» **Data to use**:
BEGIN

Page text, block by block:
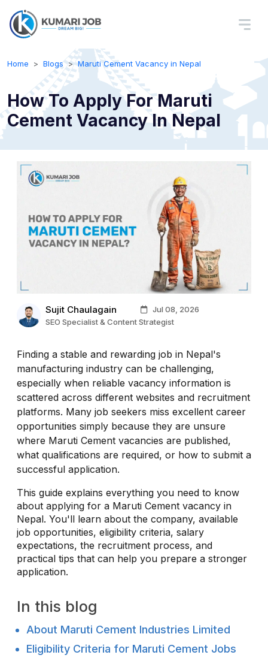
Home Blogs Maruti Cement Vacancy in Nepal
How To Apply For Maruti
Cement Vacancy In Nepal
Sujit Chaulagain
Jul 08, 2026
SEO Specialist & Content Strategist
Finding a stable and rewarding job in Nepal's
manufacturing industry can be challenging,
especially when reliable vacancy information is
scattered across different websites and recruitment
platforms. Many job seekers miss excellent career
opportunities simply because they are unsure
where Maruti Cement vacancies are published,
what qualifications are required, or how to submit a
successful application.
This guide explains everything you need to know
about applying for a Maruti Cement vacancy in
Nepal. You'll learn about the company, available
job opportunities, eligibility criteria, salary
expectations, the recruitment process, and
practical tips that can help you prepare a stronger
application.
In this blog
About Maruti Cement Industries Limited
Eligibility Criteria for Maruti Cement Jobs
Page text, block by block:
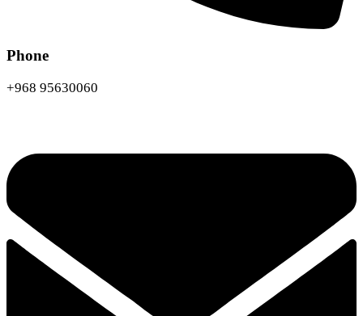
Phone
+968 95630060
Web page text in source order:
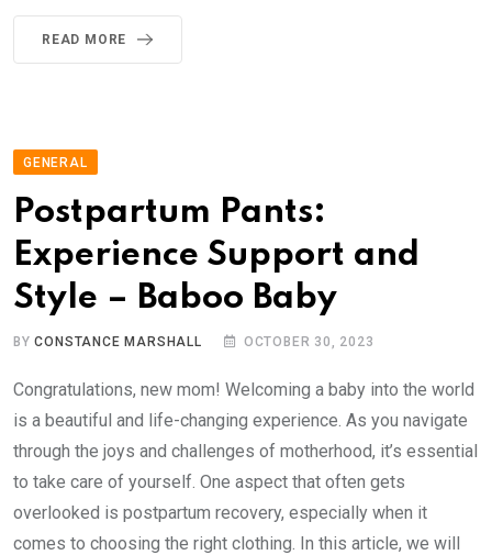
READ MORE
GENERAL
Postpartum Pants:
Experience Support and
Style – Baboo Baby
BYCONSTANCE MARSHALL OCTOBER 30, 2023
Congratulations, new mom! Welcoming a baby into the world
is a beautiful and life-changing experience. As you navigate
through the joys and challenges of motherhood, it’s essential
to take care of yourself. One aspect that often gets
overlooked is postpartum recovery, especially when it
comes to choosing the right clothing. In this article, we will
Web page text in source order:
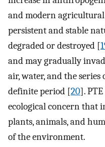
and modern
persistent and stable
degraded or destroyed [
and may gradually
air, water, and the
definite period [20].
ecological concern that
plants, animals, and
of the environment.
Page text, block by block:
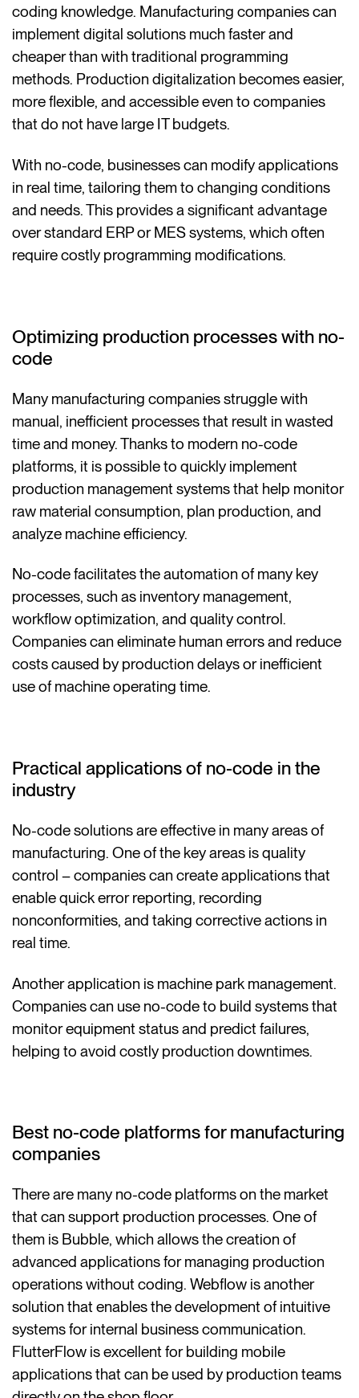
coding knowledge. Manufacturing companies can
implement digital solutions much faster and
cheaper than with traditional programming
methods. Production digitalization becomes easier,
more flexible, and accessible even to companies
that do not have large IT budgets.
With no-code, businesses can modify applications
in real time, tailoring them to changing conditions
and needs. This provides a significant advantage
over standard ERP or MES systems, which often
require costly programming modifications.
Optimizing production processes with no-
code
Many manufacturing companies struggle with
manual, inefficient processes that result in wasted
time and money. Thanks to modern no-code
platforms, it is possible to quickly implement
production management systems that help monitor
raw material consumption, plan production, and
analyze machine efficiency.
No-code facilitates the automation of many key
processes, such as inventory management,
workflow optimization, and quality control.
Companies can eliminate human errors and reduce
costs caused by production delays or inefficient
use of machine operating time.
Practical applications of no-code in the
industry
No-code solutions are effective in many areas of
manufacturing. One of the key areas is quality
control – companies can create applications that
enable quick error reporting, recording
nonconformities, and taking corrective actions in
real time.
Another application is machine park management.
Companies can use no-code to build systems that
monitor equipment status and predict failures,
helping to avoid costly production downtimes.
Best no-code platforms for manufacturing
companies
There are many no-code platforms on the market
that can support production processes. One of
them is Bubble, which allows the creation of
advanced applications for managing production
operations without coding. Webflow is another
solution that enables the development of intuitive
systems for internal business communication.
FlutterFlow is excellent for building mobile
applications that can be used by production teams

END

Answer with a number only. How many lines in the records include the word "areas"?

2